En la costa de Long Island, en el estado norteamericano de Connecticut, se encuentra la ciudad portuaria de New Haven. En el 121 de Wall Street se levanta la Biblioteca Beinecke de Libros Raros y Manuscritos de la Universidad de Yale, un compacto edificio construido en 1963 con hormigón y mármol blanco de Vermont, cuyo estilo moderno contrasta con la arquitectura neoclásica y neogótica del entorno. En su interior, junto a papiros egipcios, manuscritos medievales y renacentistas y un ejemplar de la primera Biblia de Gutenberg, se encuentra un pequeño volumen signado con el número de catálogo MS408. Sus 246 páginas son de vitela, una especie de pergamino muy fino hecho de piel de cordero y fueron escritas por la misma mano en cursiva humanista, un estilo de caligrafía de gran aceptación durante las dos primeras décadas del siglo XV. Contiene más de 40.000 palabras y sus cuartillas incluyen ilustraciones de mapas, estrellas, plantas y mujeres desnudas. En él no constan título ni capítulos, fecha ni autoría, por lo que se le conoce por el nombre de su descubridor moderno.

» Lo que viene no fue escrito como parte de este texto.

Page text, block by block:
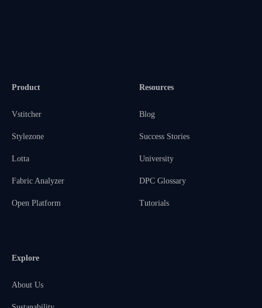
Product
Vstitcher
Stylezone
Lotta
Fabric Analyzer
Open Platform
Resources
Blog
Success Stories
University
DPC Glossary
Tutorials
Explore
About Us
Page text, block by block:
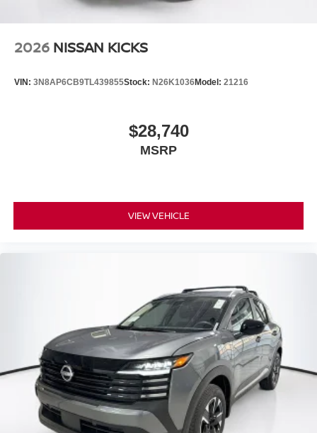
2026 NISSAN KICKS
VIN: 3N8AP6CB9TL439855Stock: N26K1036Model: 21216
$28,740
MSRP
VIEW VEHICLE
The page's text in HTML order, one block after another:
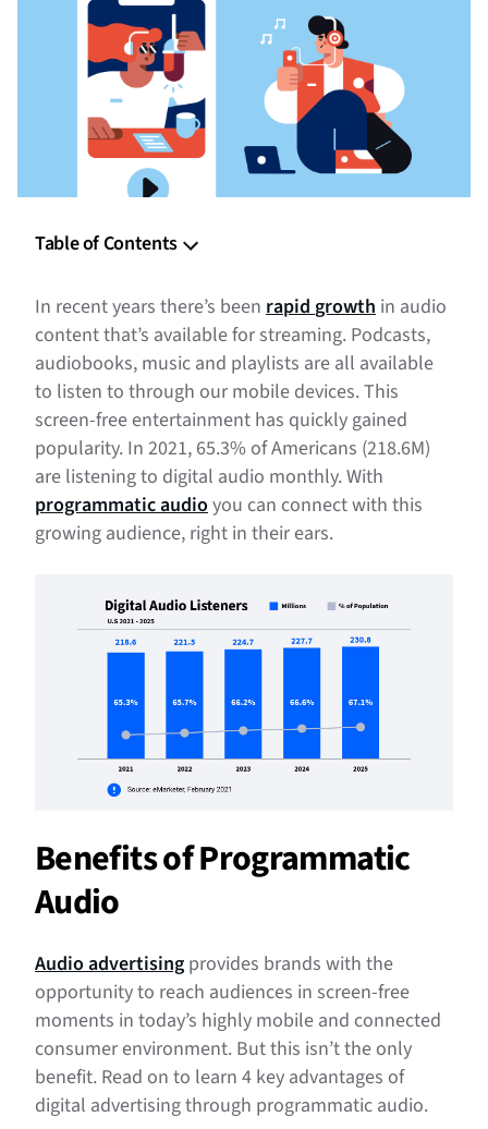
Table of Contents
1. Audio Advertising Is Emotionally Engaging
2. Digital Audio Listeners Are a Valuable Audience
3. Audio Advertising Offers Unique Targeting Options
4. Conveying Your Brand Message Through Audio
Get Started With Programmatic Audio
In recent years there’s been rapid growth in audio
content that’s available for streaming. Podcasts,
audiobooks, music and playlists are all available
to listen to through our mobile devices. This
screen-free entertainment has quickly gained
popularity. In 2021, 65.3% of Americans (218.6M)
are listening to digital audio monthly. With
programmatic audioyou can connect with this
growing audience, right in their ears.
Benefits of Programmatic
Audio
Audio advertising provides brands with the
opportunity to reach audiences in screen-free
moments in today’s highly mobile and connected
consumer environment. But this isn’t the only
benefit. Read on to learn 4 key advantages of
digital advertising through programmatic audio.

El libro fue donado a la biblioteca seis años después de su construcción por H.P. Kraus, un anticuario neoyorkino que había fracasado en su intento de venderlo por una suma excesiva. Unos años antes, Kraus lo había adquirido a los herederos de Wylfrid Voynich, un librero interesado en libros raros y catálogos antiguos que lo había encontrado en 1912, registrando un arcón de la biblioteca del Colegio Jesuita de Villa Mondragone, cerca de Roma. Entusiasmado con su hallazgo e intrigado por sus extraños caracteres, Voynich compró el libro y se lo llevó a su negocio londinense del nº 1 de la Soho Square.

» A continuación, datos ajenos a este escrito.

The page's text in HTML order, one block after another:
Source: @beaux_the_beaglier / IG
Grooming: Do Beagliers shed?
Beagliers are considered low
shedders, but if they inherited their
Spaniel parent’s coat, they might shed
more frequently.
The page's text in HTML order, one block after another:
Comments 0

A través del inventario imperial del Castillo de Praga sabemos que el primer propietario conocido del libro fue Rodolfo II, Emperador del Sacro Imperio. Educado en Madrid, hasta los 19 años vivió a la sombra de su tío Felipe II, que le dio la oportunidad de conocer los prodigiosos ingenios mecánicos de Juanelo Turriano, la escuela biblista y el Índice de libros prohibidos que conservaba en la biblioteca de San Lorenzo de El Escorial. Contemplando las escenas oníricas y trastornadas de El Bosco desarrolló una profunda afición por lo surrealista y lo extravagante. Los historiadores achacan a su formación española su contumaz catolicismo, que como Emperador le llevaría a un permanente conflicto con sus súbditos protestantes. En cambio se le reconoce un generoso mecenazgo. Pintores como Archimboldo y astrónomos como Tycho Brahe y Johannes Kepler se encontraron entre sus protegidos, pero también nigromantes y charlatanes de lo arcano como John Dee o Edward Kelley. Junto a tizianos y dureros, este excéntrico y perturbado bisnieto de Juana la Loca atesoró todo tipo de libros y objetos raros en la Wunderkammer –la cámara de las maravillas-, de su palacio en Praga.

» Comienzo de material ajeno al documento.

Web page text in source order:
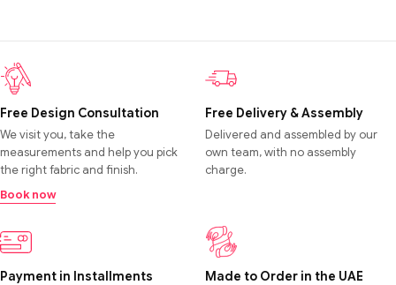
Free Design Consultation
We visit you, take the
measurements and help you pick
the right fabric and finish.
Book now
Free Delivery & Assembly
Delivered and assembled by our
own team, with no assembly
charge.
Payment in Installments Made to Order in the UAE
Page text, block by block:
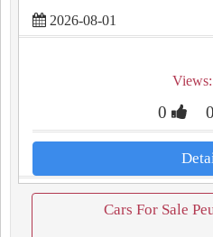
2026-08-01
0 0
Cars For Sale
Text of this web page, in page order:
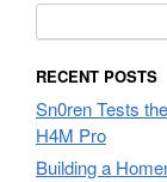
for:
RECENT POSTS
Sn0ren Tests
H4M Pro
Building a
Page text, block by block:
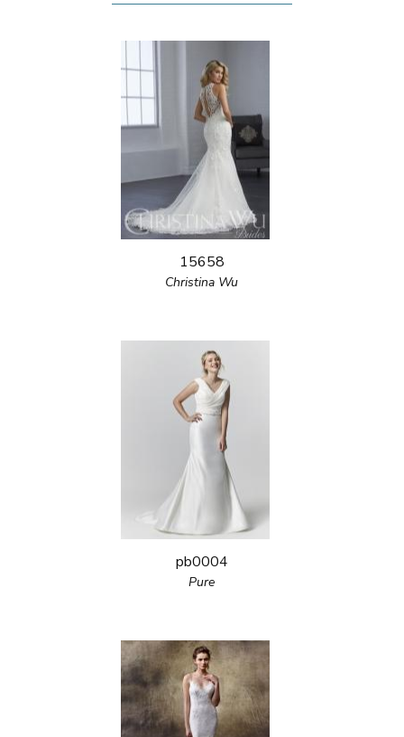
15658
Christina Wu
pb0004
Pure

Al término de la Segunda Guerra Mundial, el equipo que descifró el código Púrpura de la Armada Imperial Japonesa se entretuvo bastante tiempo practicando el descifrado de textos antiguos encriptados. Con todos tuvieron éxito, menos con el Voynich. Y es que lo más desconcertante del célebre manuscrito es que nadie hasta ahora ha podido entender, y mucho menos comprender, lo que en él se encuentra escrito. Se sabe que es lenguaje natural, que no es texto aleatorio, pues cumple la Ley de Zipf. Pero sus caracteres completamente ininteligibles han resistido a cualquier intento de traducción, superando a los jeroglíficos egipcios, la escritura cuneiforme, incluso a la inasible lineal B minoica. Todos los procedimientos de la más avanzada ciencia han fracasado y el Manuscrito Voynich permanece, entre la sugestión y el misterio, en su silencio de siglos.